Actors are hierarchical, meaning that they can form parent-child relationships. This helps model the domain more easily and allows for a more fault-tolerant application by propagating errors upwards or downwards the hierarchy to shut down the whole system or the failing actor itself (therefore granting high availability out-of-the-box), depending on the severity of the failure. Also, even in the event of such a parent-child relationship, the internal state of each individual actor is completely hidden from each other, so there’s a fair amount of encapsulation involved.
These qualities make it almost too obvious that they’re modeled after us, the people. We know each other by name, we only share what we choose to (even with our parents or children), we communicate with each other by talking (and don’t necessarily have to wait idly until the other answers), and can form some kind of hierarchy (having children, becoming managers or leaders, etc.).
What makes actors so great at working concurrently is that while they send and receive messages asynchronously, they process them one by one, without losing their order. This ensures that the reads from and writes to their internal states are always sequential (assuming, of course, a proper care is taken for asynchronous state I/O) and in order, so the integrity of the state is always intact.
The way an actor keeps its internal state completely hidden is that it doesn’t have any public field, property or methods (since they’re potentially compromising).

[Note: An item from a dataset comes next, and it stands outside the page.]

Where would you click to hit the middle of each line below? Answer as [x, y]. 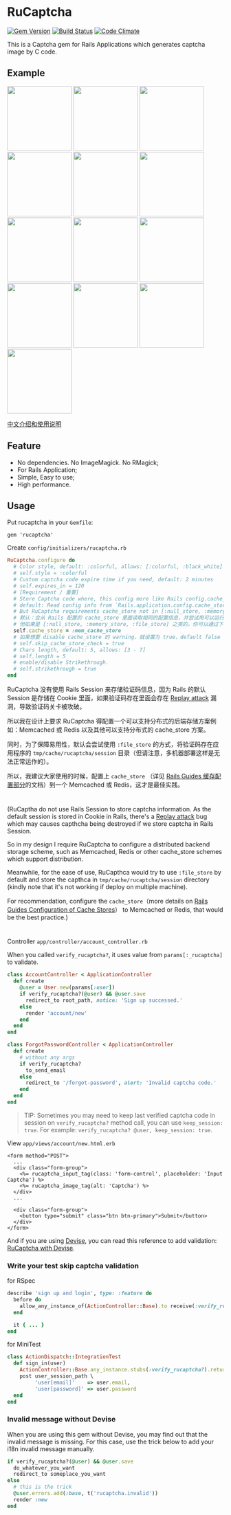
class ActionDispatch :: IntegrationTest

Even the actor instance itself is unreachable, otherwise the encapsulation rule would be broken, since different instances of a certain class would have access to each others’ fields or properties, even if they were private.
For that reason, everything about an actor is private and hidden from others but their own, and some kind of address or reference that acts as their messaging gateways. These references receive messages of any type and context, and relay them to their associated actors, which may or may not respond to. This technique grants the actor a complete freedom to choose what to do and what to share, and is called message-passing. It’s the opposite to the more “traditional” way of communicating with objects, method invocation, where an entity outside of the object is able to access its fields and invoke its methods.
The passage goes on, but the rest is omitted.